What the task requires
Using only the entries below, copy exactly the lines that begin at the one with "3D Sphere with" and end at the one with "Font version (provided", both included. Drop the pictures.

_ _ _ _

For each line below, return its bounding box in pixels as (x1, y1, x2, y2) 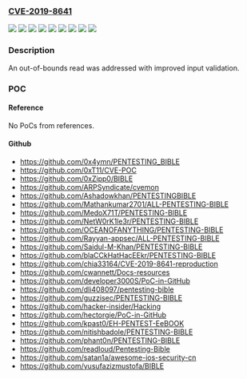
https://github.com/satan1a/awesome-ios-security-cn (19, 353, 197, 362)
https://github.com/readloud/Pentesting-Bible (19, 344, 170, 353)
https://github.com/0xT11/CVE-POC (19, 165, 137, 175)
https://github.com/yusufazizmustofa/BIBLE (19, 361, 165, 370)
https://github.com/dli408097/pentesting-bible (19, 284, 174, 294)
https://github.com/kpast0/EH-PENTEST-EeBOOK (19, 318, 185, 328)
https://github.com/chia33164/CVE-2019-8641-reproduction (19, 259, 218, 268)
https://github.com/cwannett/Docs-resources (19, 267, 170, 277)
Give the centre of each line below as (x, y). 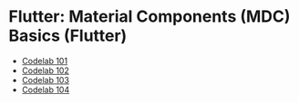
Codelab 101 (45, 61)
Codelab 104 (46, 89)
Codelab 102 (45, 70)
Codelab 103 (46, 80)
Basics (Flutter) (68, 36)
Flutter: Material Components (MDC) (149, 17)
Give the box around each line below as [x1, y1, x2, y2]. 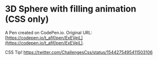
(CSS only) [5, 14, 49, 25]
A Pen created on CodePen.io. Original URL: [5, 30, 93, 35]
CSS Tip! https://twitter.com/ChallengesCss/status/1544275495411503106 [5, 49, 153, 55]
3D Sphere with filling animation [5, 3, 136, 15]
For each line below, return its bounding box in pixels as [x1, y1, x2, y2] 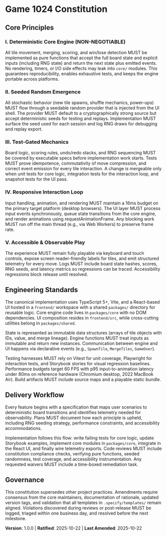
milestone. [5, 515, 26, 521]
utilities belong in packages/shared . [5, 320, 76, 326]
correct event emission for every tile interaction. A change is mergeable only [5, 166, 162, 172]
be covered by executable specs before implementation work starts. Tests [5, 155, 157, 161]
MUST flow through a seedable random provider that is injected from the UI [5, 105, 160, 111]
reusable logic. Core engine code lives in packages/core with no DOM [5, 310, 147, 316]
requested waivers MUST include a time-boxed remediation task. [5, 461, 138, 467]
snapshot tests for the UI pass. [5, 176, 68, 182]
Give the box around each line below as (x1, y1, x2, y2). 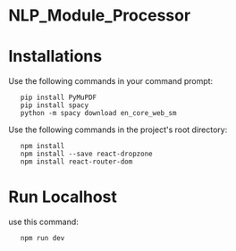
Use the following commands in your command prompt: (8, 76, 214, 87)
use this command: (8, 216, 80, 228)
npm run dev (20, 234, 65, 243)
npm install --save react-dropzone (20, 149, 153, 159)
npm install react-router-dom (20, 157, 133, 166)
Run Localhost (8, 187, 118, 207)
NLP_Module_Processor (8, 5, 191, 26)
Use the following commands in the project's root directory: (8, 124, 228, 135)
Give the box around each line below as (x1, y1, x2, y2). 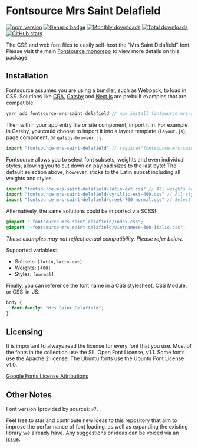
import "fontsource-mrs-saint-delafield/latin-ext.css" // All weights (6, 186, 186, 192)
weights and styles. (6, 174, 54, 182)
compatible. (6, 99, 35, 106)
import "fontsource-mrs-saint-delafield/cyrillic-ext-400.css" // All (6, 192, 183, 197)
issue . (6, 436, 21, 443)
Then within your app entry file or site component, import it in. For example (6, 121, 188, 128)
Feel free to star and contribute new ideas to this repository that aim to (6, 417, 177, 424)
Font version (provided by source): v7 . (6, 406, 98, 413)
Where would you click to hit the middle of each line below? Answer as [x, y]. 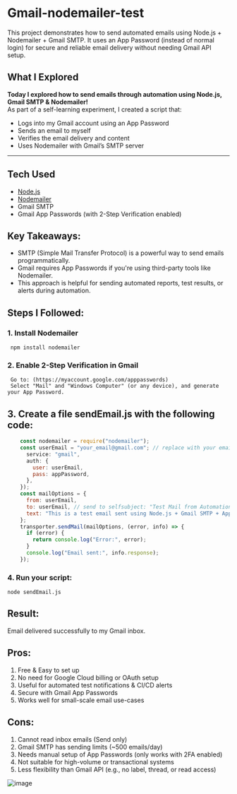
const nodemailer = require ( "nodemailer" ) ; [85, 442]
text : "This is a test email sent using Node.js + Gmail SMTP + [122, 514]
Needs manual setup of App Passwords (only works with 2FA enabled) [120, 754]
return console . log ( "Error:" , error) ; [90, 540]
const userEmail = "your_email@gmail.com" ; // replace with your [118, 448]
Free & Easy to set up [48, 670]
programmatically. [44, 261]
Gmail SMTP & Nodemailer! [48, 102]
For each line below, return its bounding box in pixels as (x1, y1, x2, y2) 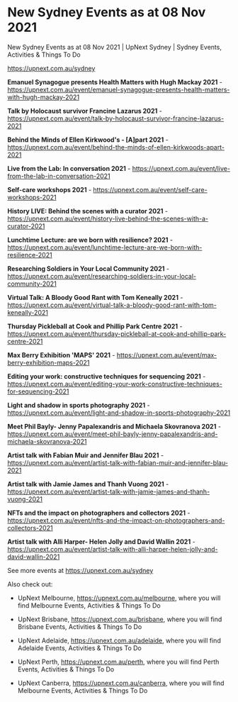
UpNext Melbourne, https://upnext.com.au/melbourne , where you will (17, 594, 221, 602)
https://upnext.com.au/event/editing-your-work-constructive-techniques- (7, 379, 223, 388)
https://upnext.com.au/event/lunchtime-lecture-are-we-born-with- (7, 243, 203, 252)
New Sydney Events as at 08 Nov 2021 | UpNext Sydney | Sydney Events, (7, 43, 222, 51)
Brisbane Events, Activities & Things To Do (17, 622, 142, 631)
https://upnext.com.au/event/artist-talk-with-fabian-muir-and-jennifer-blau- (7, 458, 229, 467)
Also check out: (7, 579, 53, 589)
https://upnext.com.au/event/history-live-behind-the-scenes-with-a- (7, 214, 209, 223)
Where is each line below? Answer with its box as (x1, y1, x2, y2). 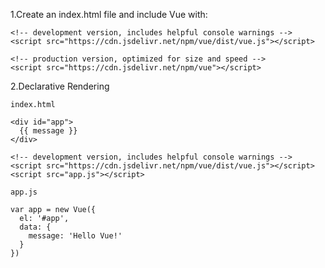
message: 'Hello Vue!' (28, 231, 123, 241)
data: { (19, 222, 52, 232)
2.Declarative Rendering (10, 80, 110, 92)
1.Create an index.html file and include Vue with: (10, 9, 208, 20)
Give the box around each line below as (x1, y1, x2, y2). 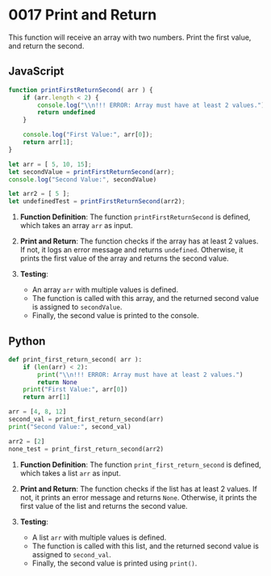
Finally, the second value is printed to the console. (31, 311, 199, 320)
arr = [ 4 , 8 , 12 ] (8, 408, 67, 416)
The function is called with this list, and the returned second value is (31, 540, 260, 551)
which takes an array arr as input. (19, 221, 133, 231)
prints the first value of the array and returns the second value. (19, 253, 229, 264)
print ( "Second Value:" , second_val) (8, 422, 131, 430)
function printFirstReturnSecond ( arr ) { (8, 86, 153, 94)
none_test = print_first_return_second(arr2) (8, 445, 164, 453)
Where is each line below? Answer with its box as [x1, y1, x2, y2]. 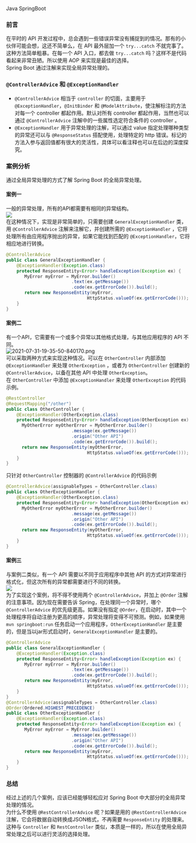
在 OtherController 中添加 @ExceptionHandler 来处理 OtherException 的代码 [6, 376, 186, 383]
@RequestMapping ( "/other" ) [6, 401, 72, 407]
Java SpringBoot [6, 5, 46, 12]
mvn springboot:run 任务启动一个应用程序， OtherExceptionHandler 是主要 [6, 621, 183, 628]
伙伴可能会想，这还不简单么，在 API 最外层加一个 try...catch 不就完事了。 [6, 42, 187, 49]
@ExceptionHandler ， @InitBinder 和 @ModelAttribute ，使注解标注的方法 [14, 102, 187, 109]
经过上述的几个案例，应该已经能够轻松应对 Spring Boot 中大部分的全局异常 [6, 794, 185, 801]
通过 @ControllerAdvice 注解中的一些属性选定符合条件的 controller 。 [14, 116, 180, 123]
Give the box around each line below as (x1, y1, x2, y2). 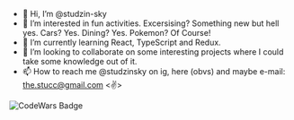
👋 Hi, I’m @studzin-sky (22, 9, 108, 19)
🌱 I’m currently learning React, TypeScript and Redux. (22, 37, 222, 47)
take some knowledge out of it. (22, 56, 138, 66)
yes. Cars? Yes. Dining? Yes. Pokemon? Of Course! (22, 28, 211, 38)
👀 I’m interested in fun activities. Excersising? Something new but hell (22, 18, 280, 29)
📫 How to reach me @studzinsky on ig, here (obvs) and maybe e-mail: (22, 66, 286, 76)
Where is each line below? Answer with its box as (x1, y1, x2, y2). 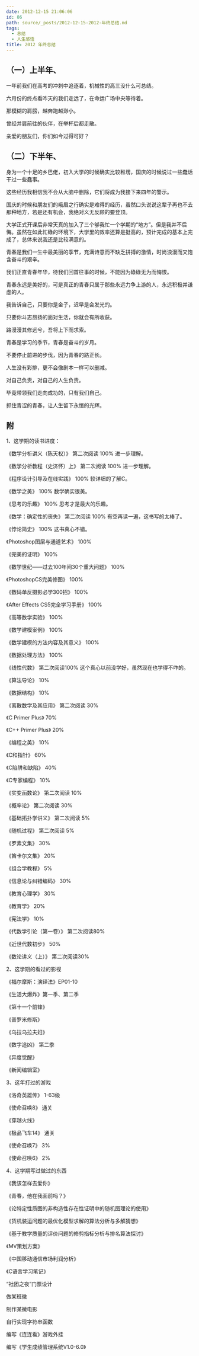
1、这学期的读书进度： (6, 437, 60, 444)
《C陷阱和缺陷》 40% (6, 764, 57, 771)
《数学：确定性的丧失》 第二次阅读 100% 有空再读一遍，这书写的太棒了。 (6, 513, 185, 520)
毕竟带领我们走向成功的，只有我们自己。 (6, 389, 105, 396)
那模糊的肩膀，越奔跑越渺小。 (6, 107, 79, 114)
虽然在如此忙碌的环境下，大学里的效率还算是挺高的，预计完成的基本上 (16, 228, 188, 235)
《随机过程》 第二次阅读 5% (6, 827, 75, 834)
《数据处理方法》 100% (6, 651, 63, 658)
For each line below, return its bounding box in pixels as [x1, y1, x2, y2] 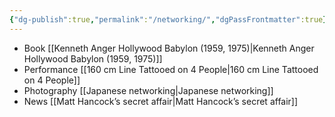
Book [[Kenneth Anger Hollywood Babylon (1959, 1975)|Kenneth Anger [23, 42, 315, 54]
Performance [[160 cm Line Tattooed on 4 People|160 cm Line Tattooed [23, 63, 319, 75]
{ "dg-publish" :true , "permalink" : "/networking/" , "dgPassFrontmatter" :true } [9, 14, 328, 25]
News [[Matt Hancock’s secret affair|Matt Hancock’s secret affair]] [23, 95, 299, 107]
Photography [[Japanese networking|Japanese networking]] [23, 84, 274, 96]
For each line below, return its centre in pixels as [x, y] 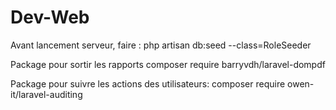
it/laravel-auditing [46, 94]
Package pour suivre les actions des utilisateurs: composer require [148, 83]
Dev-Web [50, 17]
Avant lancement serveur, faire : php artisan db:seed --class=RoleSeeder [161, 45]
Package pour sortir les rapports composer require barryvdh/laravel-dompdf [168, 64]
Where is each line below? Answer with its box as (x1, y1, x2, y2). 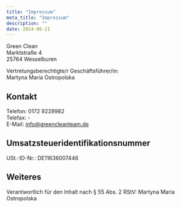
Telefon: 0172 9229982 (6, 108, 65, 115)
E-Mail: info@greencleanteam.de (6, 121, 90, 128)
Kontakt (6, 91, 38, 102)
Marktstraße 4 (6, 49, 42, 57)
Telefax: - (6, 114, 30, 122)
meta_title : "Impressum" (6, 15, 69, 21)
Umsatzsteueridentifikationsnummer (6, 138, 151, 149)
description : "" (6, 20, 48, 26)

_ _ _ _

Exercise output
3D Sphere with filling animation [5, 3, 136, 15]
For each line below, return its bounding box in pixels as [x1, y1, x2, y2] 
milestone. [5, 515, 26, 521]
utilities belong in packages/shared . [5, 320, 76, 326]
correct event emission for every tile interaction. A change is mergeable only [5, 166, 162, 172]
be covered by executable specs before implementation work starts. Tests [5, 155, 157, 161]
MUST flow through a seedable random provider that is injected from the UI [5, 105, 160, 111]
reusable logic. Core engine code lives in packages/core with no DOM [5, 310, 147, 316]
requested waivers MUST include a time-boxed remediation task. [5, 461, 138, 467]
snapshot tests for the UI pass. [5, 176, 68, 182]
Give the box around each line below as (x1, y1, x2, y2). 
Use the following commands in your command prompt: (8, 76, 214, 87)
use this command: (8, 216, 80, 228)
npm run dev (20, 234, 65, 243)
npm install --save react-dropzone (20, 149, 153, 159)
npm install react-router-dom (20, 157, 133, 166)
Run Localhost (8, 187, 118, 207)
NLP_Module_Processor (8, 5, 191, 26)
Use the following commands in the project's root directory: (8, 124, 228, 135)
Give the box around each line below as (x1, y1, x2, y2). 
import "fontsource-mrs-saint-delafield/latin-ext.css" // All weights (6, 186, 186, 192)
weights and styles. (6, 174, 54, 182)
compatible. (6, 99, 35, 106)
import "fontsource-mrs-saint-delafield/cyrillic-ext-400.css" // All (6, 192, 183, 197)
issue . (6, 436, 21, 443)
Then within your app entry file or site component, import it in. For example (6, 121, 188, 128)
Feel free to star and contribute new ideas to this repository that aim to (6, 417, 177, 424)
Font version (provided by source): v7 . (6, 406, 98, 413)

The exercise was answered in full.